In the early hours of Nov. 9, as the shock wave of the presidential election result rolled across America, John Oliver stayed up to watch an episode of RuPaul's Drag Race.
After Donald Trump delivered his victory speech, Oliver says, "I didn't want to go to sleep and I couldn't work out what to do." So he turned on the hit reality-TV show, in which drag queens compete in tests of their talents. "It seemed like the opposite of what I had just witnessed and it was" – he lets out a laugh – "more reflective of the America that I want to live in than the one articulated by the then-president-elect."
Like some in America, Oliver is looking for ways to cope with his new reality. The last time he was on television, in late November, he stood next to a giant sign reading "2016" that he then blew up, walking away as the numbers smoked, burned and collapsed.
When his show, Last Week Tonight with John Oliver, returns to HBO Canada on Sunday night, the tone may be less nihilistic but in no way reassuring. Comedy, in Oliver's view, isn't going to save anyone. But his job this year is to ensure it continues to surprise people. One constructive role he can play now, he says, is to carve out a space where Trump does not entirely monopolize the audience's attention.
"I don't want to get sucked down the wormhole of having to deal in personality politics," he says. "Politics at its worst is just driven toward personalities, not issues, and [Trump] is the embodiment of that."
One of the problems with the American presidential election, Oliver says, was that it took "all of the protein out of a news cycle … to a really detrimental effect." Oliver and his team made a conscious effort to resist that dynamic by giving attention to topics "that deserved to be talked about more, rather than the election, which really deserved to be talked about less."
He says he's going to try to maintain that balance now. All of Last Week Tonight's main segments prepared since January have not focused on the president (although that's partly because such topics can't be tackled so far in advance, given the whiplash-inducing churn that is now the daily news cycle).
Oliver is happy, though, to flagellate himself for the appearance which he made on The Daily Show in 2013, back when Trump's candidacy was still mere speculation. "Do it. Do it!" he said then, speaking directly to Trump through the camera and urging him to run for the sheer comedic spectacle.
That was "me being the worst embodiment of that kind of cocky, 'Oh, this will be fun,'" attitude, Oliver says now. "It was awful. I don't think it did anything, but I think it embodies something that is repellent."
He is aware of the tendency among some famous comedians to believe the world revolves around their work. But Oliver says it would "be arrogant beyond belief" to think that he has any ability to impact outcomes in American politics. "I do not think I have the power to move the needle even a fraction."
On the day of our interview – in a windowless conference room at HBO's headquarters near Times Square – Oliver is genial and polite and relaxed. When he warms to a topic, he slides his swivel chair backwards to gesticulate. One of the singular things about Oliver as a comedian is that those topics can range from U.S. politics to, say, the process of demonetization in India (the government took much of the country's paper currency out of circulation to combat the underground economy, causing chaos).

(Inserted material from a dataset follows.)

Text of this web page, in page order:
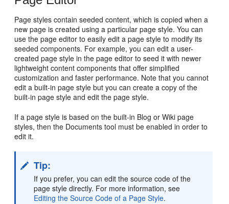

A little bit before our meeting, Trump spoke at a military base and accused journalists of not reporting on terror attacks for unspecified reasons. Such claims strike Oliver as both ludicrous and dangerous.
"The only thing you can do now is take him at his word, right?" he says. "There's no reason not to believe that he means everything he says." Oliver recalls a remark once made by former president Barack Obama, who asserted that the office of the presidency humbles its occupants. "He was wrong about that," says Oliver dryly.
A 39-year-old Briton with an immigrant's devotion to America, Oliver isn't going anywhere (although he fondly recalls the Grade 8 year he spent in Kingston, Ont., where his aunt still lives). Now he's married to a "turbo-American," he says, referring to his wife's previous service in the U.S. Army. Last month she joined the Women's March following Trump's inauguration while Oliver watched their young son, who had a cold.
"People are going to have to stand up all the time and it is going to be exhausting," Oliver says. "It's easier to do on adrenalin and harder to do when you're tired." But he doesn't think he has any role in rallying the opposition.
"The reason we do our show is to make jokes about things that are interesting to us – that's the fun thing, having the resources to deeply research stories that we don't initially know a great deal about," he says. "I don't think it's a different path going forward."
As I stand to leave, I wish him good luck. "And to you," he responds. "That's the classic immigrant goodbye – good luck." He laughs. "See you on the other side."